__REQUIRED WORK__
Without including any pictures, give back all of the data exactly.

__GIVEN RECORDS__
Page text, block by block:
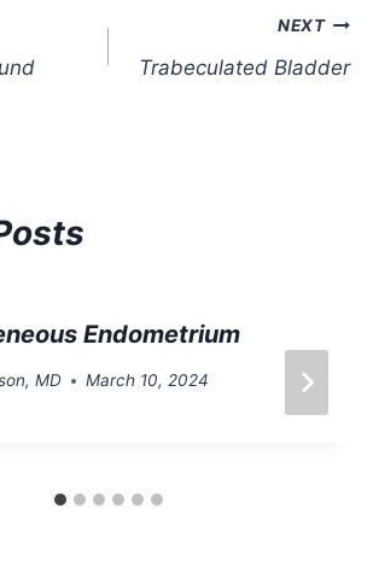
NEXT
Trabeculated Bladder
Endometrium
MD March 10, 2024
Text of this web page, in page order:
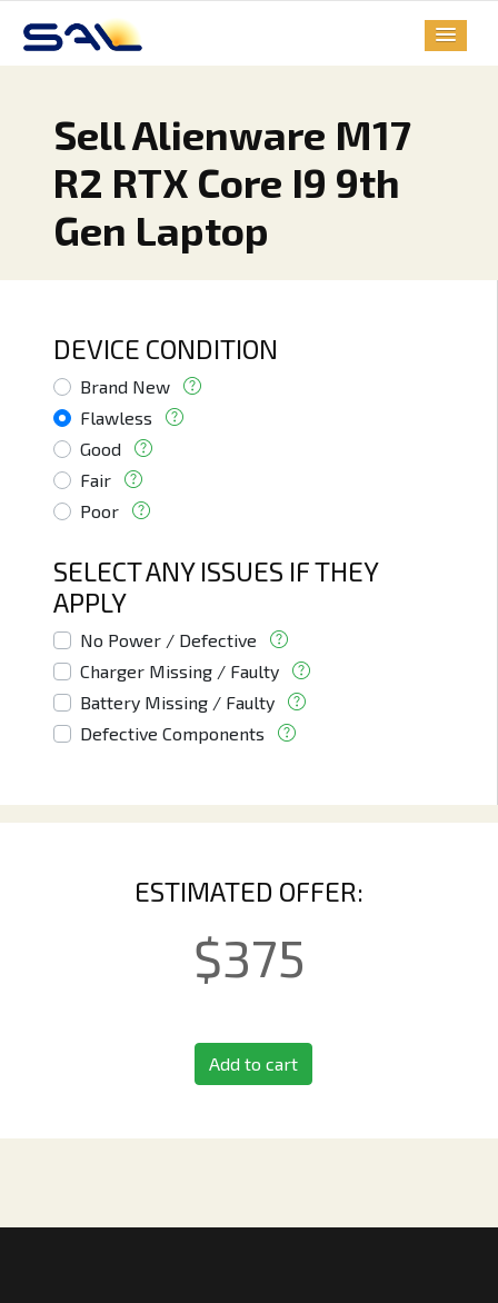
Sell Alienware M17
R2 RTX Core I9 9th
Gen Laptop
DEVICE CONDITION
Brand New
Flawless
Good
Fair
Poor
SELECT ANY ISSUES IF THEY
APPLY
No Power / Defective
Charger Missing / Faulty
Battery Missing / Faulty
Defective Components
ESTIMATED OFFER:
$375
Add to cart
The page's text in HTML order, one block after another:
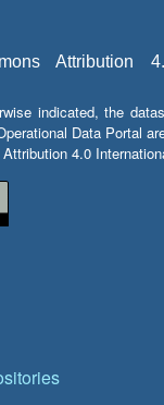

__OUTPUT__
Page text, block by block:
NEXT
Trabeculated Bladder
Endometrium
MD March 10, 2024
Text of this web page, in page order:
Sell Alienware M17
R2 RTX Core I9 9th
Gen Laptop
DEVICE CONDITION
Brand New
Flawless
Good
Fair
Poor
SELECT ANY ISSUES IF THEY
APPLY
No Power / Defective
Charger Missing / Faulty
Battery Missing / Faulty
Defective Components
ESTIMATED OFFER:
$375
Add to cart
The page's text in HTML order, one block after another:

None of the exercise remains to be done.